[The data Boundary: Start]

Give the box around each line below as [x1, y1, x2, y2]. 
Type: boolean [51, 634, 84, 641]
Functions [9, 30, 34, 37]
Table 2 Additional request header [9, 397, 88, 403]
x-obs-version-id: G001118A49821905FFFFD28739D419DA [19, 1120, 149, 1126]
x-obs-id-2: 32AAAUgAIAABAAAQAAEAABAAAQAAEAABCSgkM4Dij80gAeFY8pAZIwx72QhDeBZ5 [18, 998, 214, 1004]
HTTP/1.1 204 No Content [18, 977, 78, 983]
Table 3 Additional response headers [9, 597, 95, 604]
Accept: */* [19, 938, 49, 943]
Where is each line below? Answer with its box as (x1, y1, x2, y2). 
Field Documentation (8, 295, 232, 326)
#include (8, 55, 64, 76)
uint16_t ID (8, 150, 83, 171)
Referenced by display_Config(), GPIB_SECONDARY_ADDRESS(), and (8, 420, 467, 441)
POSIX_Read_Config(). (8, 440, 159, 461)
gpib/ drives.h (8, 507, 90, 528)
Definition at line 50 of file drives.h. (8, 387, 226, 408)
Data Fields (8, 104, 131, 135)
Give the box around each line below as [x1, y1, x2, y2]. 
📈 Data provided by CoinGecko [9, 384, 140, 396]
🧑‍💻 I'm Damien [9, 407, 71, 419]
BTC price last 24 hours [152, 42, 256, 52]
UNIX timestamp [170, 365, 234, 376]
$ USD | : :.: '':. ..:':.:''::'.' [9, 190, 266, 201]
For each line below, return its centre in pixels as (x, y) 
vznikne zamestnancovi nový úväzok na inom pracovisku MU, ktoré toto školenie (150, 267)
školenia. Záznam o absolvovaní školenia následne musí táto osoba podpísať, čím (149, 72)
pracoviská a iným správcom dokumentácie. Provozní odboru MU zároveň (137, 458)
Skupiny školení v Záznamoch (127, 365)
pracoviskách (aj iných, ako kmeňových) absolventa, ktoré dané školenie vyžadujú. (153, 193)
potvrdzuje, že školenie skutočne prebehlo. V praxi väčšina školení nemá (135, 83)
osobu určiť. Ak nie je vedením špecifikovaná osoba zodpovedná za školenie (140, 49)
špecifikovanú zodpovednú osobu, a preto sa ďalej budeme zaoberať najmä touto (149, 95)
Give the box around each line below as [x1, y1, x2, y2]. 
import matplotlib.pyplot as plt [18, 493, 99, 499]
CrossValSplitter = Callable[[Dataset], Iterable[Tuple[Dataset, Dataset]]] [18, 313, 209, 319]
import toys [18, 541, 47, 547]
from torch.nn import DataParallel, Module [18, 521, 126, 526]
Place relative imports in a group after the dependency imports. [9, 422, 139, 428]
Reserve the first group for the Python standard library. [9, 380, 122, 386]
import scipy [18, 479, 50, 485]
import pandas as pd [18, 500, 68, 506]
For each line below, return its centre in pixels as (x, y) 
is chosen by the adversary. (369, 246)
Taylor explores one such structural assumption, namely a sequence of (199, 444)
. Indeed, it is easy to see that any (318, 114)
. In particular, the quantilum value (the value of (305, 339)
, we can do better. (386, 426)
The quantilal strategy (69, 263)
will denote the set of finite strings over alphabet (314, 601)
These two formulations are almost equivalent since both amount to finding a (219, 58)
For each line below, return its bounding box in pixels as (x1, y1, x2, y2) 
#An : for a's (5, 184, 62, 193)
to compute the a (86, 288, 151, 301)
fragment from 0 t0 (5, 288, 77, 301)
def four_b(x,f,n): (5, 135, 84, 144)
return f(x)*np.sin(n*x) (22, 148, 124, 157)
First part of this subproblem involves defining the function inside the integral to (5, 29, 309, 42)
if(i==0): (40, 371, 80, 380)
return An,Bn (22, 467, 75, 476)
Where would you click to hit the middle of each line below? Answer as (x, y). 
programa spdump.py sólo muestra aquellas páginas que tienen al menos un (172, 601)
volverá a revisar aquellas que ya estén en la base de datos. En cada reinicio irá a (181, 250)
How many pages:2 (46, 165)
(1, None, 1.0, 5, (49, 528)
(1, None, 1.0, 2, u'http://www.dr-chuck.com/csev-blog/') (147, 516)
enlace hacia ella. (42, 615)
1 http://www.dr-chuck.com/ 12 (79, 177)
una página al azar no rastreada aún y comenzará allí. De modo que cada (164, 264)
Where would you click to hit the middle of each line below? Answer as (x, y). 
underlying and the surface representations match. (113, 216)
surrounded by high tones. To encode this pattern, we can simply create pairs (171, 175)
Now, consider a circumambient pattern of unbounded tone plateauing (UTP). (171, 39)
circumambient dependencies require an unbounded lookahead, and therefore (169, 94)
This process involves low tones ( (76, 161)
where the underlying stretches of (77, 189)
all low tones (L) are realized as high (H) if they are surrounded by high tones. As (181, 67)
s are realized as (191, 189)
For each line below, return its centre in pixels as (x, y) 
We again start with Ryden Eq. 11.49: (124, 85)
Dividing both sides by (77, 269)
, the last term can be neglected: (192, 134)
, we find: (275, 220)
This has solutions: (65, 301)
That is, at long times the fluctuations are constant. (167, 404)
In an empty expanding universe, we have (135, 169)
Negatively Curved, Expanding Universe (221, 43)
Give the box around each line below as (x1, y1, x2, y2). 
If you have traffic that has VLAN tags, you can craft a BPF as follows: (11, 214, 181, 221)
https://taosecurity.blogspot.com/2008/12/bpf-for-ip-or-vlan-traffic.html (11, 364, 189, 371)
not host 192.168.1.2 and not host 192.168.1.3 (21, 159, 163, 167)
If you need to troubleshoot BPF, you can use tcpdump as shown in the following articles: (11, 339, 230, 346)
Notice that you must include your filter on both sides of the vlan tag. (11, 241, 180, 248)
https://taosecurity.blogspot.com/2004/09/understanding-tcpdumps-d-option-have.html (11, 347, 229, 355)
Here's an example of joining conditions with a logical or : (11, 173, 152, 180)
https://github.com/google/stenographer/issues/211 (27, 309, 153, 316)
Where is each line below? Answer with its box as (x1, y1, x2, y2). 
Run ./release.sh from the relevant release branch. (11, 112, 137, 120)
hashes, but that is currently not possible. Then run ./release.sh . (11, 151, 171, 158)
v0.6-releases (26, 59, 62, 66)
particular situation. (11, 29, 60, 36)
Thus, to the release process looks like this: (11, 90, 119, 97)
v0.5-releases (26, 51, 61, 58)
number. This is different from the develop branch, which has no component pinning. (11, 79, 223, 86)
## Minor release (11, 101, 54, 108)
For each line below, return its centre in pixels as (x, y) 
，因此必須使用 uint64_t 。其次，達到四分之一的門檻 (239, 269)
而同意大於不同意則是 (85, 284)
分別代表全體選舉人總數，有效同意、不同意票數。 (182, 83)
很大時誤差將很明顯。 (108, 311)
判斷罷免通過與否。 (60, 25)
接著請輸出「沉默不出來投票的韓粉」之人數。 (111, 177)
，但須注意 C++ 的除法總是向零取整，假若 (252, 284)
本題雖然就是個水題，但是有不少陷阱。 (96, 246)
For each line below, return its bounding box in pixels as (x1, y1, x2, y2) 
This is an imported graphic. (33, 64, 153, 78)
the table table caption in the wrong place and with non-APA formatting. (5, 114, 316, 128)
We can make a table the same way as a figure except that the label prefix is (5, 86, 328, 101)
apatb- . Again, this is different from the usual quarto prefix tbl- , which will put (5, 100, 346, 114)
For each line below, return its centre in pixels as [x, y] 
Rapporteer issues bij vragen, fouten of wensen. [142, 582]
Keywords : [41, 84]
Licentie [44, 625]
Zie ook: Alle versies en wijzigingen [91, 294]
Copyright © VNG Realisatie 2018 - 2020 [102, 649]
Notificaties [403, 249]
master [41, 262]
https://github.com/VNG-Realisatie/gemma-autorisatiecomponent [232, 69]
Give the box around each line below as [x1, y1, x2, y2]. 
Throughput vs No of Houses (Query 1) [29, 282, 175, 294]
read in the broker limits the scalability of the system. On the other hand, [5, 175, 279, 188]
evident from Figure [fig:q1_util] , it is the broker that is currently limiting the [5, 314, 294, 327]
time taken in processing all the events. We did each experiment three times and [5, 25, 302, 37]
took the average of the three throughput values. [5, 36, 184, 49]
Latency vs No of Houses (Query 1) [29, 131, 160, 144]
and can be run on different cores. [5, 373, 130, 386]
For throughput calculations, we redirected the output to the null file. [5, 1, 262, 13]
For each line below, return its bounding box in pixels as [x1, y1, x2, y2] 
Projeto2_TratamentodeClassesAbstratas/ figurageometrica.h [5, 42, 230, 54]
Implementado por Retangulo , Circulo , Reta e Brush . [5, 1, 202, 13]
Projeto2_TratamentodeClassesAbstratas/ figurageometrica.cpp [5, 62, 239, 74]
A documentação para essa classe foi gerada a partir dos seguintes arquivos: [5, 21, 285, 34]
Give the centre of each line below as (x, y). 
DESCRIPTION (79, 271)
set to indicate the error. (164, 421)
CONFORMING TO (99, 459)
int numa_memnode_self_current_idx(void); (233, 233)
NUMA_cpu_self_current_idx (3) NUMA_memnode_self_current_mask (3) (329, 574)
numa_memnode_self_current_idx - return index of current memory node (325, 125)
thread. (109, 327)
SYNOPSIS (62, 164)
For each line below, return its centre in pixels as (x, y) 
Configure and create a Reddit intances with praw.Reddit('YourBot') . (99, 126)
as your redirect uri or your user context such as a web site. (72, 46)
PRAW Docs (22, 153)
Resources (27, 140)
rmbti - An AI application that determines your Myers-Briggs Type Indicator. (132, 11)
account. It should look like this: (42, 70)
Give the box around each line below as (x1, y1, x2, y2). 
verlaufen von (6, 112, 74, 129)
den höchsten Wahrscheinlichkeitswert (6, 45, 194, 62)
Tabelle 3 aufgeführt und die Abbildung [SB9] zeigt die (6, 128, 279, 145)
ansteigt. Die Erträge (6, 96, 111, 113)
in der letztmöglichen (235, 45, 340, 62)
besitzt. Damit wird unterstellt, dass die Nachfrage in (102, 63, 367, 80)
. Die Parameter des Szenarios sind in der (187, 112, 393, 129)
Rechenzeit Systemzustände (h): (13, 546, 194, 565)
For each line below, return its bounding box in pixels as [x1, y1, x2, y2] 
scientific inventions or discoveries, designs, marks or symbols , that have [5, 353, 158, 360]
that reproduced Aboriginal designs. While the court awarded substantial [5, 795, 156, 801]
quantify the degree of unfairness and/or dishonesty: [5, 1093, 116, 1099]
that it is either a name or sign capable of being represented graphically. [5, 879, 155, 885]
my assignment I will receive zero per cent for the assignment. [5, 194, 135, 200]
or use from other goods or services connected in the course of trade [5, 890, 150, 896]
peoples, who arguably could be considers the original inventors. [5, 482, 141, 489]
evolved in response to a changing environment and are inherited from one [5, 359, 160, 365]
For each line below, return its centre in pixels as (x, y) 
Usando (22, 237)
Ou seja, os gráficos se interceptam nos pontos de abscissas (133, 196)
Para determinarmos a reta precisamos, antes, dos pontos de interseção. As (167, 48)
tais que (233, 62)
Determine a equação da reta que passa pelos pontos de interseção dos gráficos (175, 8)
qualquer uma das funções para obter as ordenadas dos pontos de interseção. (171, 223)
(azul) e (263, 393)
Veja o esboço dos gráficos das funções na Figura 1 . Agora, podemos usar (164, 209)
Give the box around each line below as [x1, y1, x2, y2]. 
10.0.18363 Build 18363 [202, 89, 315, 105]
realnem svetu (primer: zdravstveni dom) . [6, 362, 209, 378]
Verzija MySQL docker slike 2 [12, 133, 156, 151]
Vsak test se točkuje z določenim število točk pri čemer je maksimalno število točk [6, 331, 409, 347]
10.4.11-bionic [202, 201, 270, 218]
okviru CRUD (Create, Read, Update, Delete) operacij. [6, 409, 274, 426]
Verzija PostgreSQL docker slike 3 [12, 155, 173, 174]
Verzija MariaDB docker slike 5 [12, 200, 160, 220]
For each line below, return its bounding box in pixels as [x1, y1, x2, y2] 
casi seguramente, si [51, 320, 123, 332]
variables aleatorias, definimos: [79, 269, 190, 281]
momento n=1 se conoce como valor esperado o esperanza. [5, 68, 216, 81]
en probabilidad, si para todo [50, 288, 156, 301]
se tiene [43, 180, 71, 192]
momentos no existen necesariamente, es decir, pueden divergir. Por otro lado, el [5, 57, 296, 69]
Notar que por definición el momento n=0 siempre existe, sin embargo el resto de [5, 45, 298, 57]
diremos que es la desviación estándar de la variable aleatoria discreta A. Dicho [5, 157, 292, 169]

[The data Boundary: End]

▶ **Your task**:
Among the lines above, which ones hold the string "currently"? Show them.

▶ **Answer to the exercise**:
hashes, but that is currently not possible. Then run ./release.sh . (11, 151, 171, 158)
evident from Figure [fig:q1_util] , it is the broker that is currently limiting the [5, 314, 294, 327]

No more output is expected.